Adriana González Mateos nació en la Ciudad de México. Es narradora, ensayista y traductora de poesía estadounidense y caribeña. También, Doctora en Literaturas Comparadas por la Universidad de Nueva York, profesora e investigadora de la Universidad de México (UNAM) e integrante de la Academia de Creación Literaria. Obtuvo el Premio Nacional de Literatura Gilberto Owen por Cuentos para ciclistas y jinetes (Aldus, 1995), Premio de Traducción de Poesía por La música del desierto de Williams Carlos Williams (en colaboración con Myriam Moscona, Aldus, 1996) y el Premio Nacional de Ensayo Literario José Revueltas por Borges y Escher: un doble recorrido del laberinto (Aldus, 1996). Además de las obras mencionadas, escribió El lenguaje de las orquídeas (TusQuets, 2007), Otra máscara de Esperanza (Océano, 2014), And then… Andenes. Crónicas (UNAM, 2015), entre otros.
¿Cómo comenzaste a escribir y a partir de qué intereses?
Empecé a escribir cuando estaba en la secundaria; tenía doce años. Se creó un periódico mural y nos invitaron a colaborar, y a mí me encantó la idea. Creo que para entonces yo ya tenía este anhelo de llegar a ser escritora, de escribir libros, ya que mi abuela era aficionada a contarnos cuentos a los niños. Yo disfrutaba, sobre todo por el vínculo con ella, pero también porque era una gran narradora.

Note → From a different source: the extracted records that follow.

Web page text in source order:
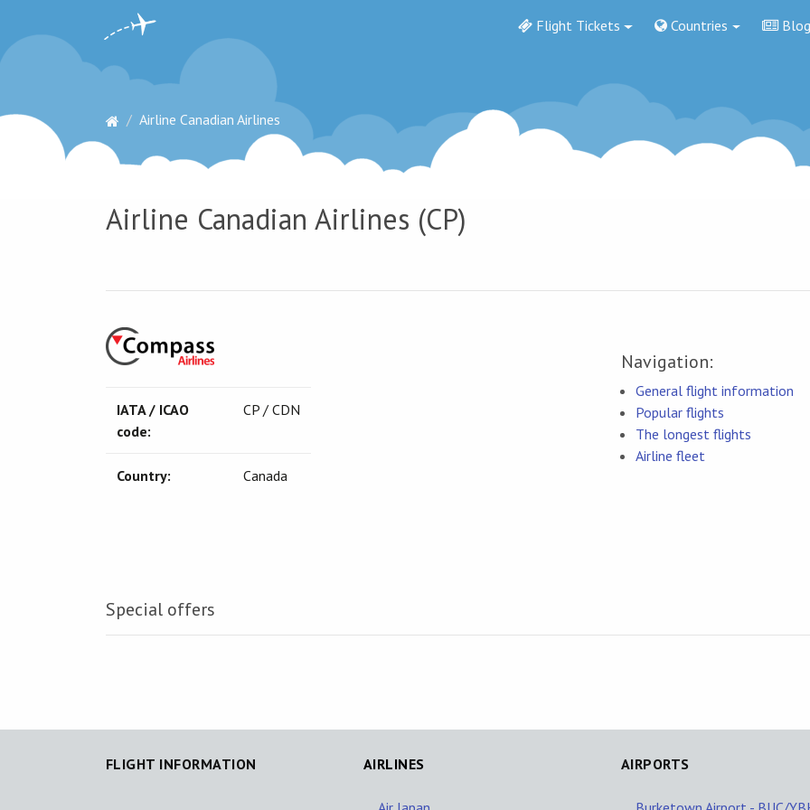
Flight Tickets Countries Blog
Airline Canadian Airlines
Airline Canadian Airlines (CP)
IATA / ICAO
code:
CP / CDN
Country: Canada
Navigation:
General flight information
Popular flights
The longest flights
Airline fleet
Special offers
FLIGHT INFORMATION AIRLINES AIRPORTS
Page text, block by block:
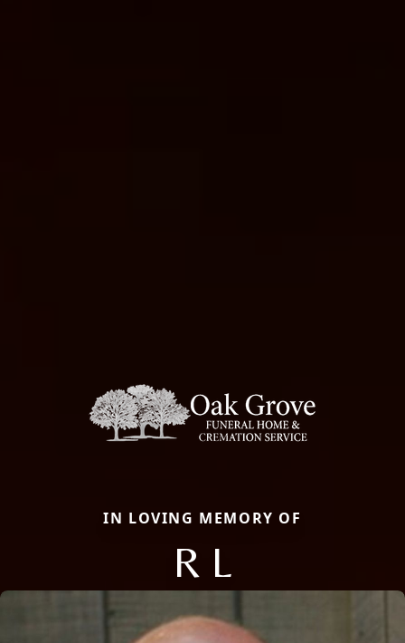
IN LOVING MEMORY OF
R L

Ahora me doy cuenta de que era una persona con mucha imaginación, con mucho sentido del humor. Entonces, hubo un vínculo con ella a través de la narración de cuentos que para mí hizo muy natural la lectura. Empezó a regalarme, como a todos los niños, Caperucita Roja y otros libros parecidos también. Yo fui acostumbrándome a ver las ilustraciones y a leer esas historias… Las mil y una noches, por ejemplo. Esto fue cambiando a medida que yo iba creciendo. Entonces, para mí, la idea de escribir un libro fue creciendo sin pensarlo mucho, sino como una manera de vincularme con ella, de mantener la conversación. Cuando en ese momento pusieron en mi secundaria el periódico mural, yo empecé a escribir y me encontré con la censura porque comencé a escribir sobre mis profesores y a criticarlos. Me dijeron: “no, no, de eso no se trata…”

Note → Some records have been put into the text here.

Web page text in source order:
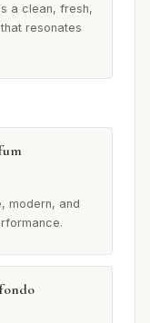
a clean, fresh,
resonates
modern, and
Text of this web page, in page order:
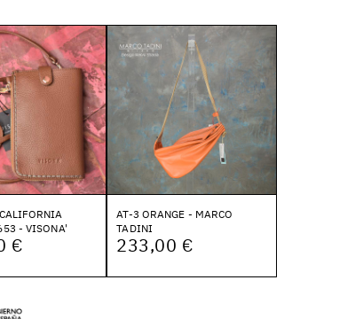
- VISONA'
€
AT-3 ORANGE - MARCO
TADINI
233,00 €
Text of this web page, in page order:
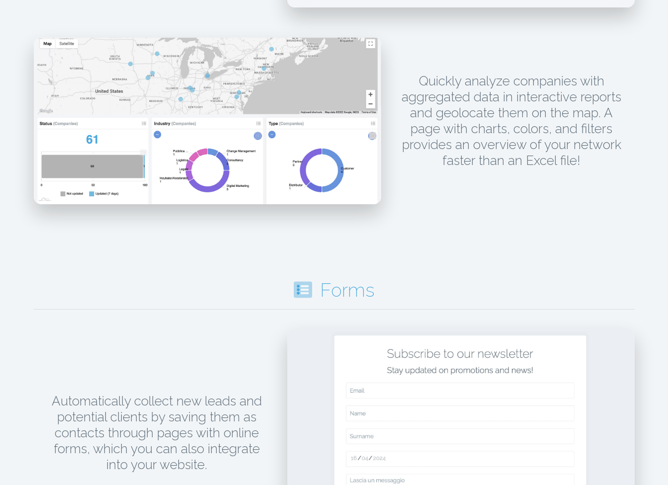
Quickly analyze companies with
aggregated data in interactive reports
and geolocate them on the map. A
page with charts, colors, and filters
provides an overview of your network
faster than an Excel file!
Forms
Automatically collect new leads and
potential clients by saving them as
contacts through pages with online
forms, which you can also integrate
into your website.

¿Qué les criticabas, Adriana? ¿Por qué te censuraron en la escuela?
Por supuesto no tengo esos textos, pero yo recuerdo que había un profesor de Civismo que tenía contradicciones, entonces empecé a escribir sobre él. Por ejemplo, seleccionaba a un grupo de alumnos para que cuidaran la limpieza del salón mientras fumaba, tirando la ceniza al piso. Entonces, yo me burlaba de esas cosas. Esto lo molestó y entiendo que la dirección de la escuela debe haber pensado que el periódico no se debía abrir a lo que ellos deben haber sentido como “ataques a los profesores”. Me dijeron que no escribiera sobre esas cosas y no pasó a mayores.
¿Escribías ensayos o ficcionalizabas la situación?

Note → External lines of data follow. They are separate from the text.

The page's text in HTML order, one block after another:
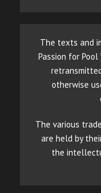
The texts and
Passion for
otherwise
The various
are held by
the
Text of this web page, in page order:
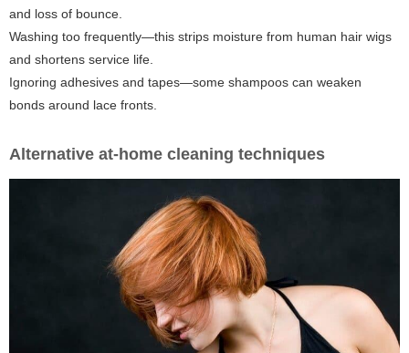
and loss of bounce.
Washing too frequently—this strips moisture from human hair wigs
and shortens service life.
Ignoring adhesives and tapes—some shampoos can weaken
bonds around lace fronts.
Alternative at-home cleaning techniques
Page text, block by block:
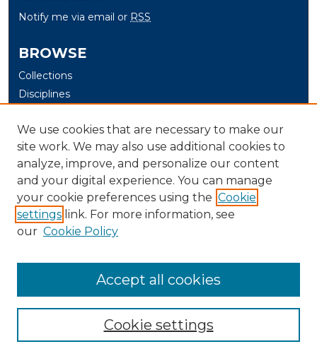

No, yo escribía de manera directa. Tenía doce años y no me imaginaba que tenía que ficcionalizar o disfrazar el asunto. Entonces, esa fue la primera lección en la que aprendí que tal vez podría haberle dado otro giro para que la crítica se pudiera leer. Después, en los siguientes años en la escuela, cada vez que se abría un periódico o se abría la posibilidad de escribir, buscaba a quiénes lo estaban haciendo. Cuando comencé la licenciatura, empecé a participar en un taller literario con otros estudiantes y conseguimos que nos publicaran en la sección dominical de los periódicos, en los suplementos. Así es cómo empecé a ver publicado en un periódico, por primera vez, aquello que había escrito. Fue una emoción muy importante para mí.
¿Cómo pasaste de esa escritura a tu primer libro Cuentos para ciclistas y jinetes?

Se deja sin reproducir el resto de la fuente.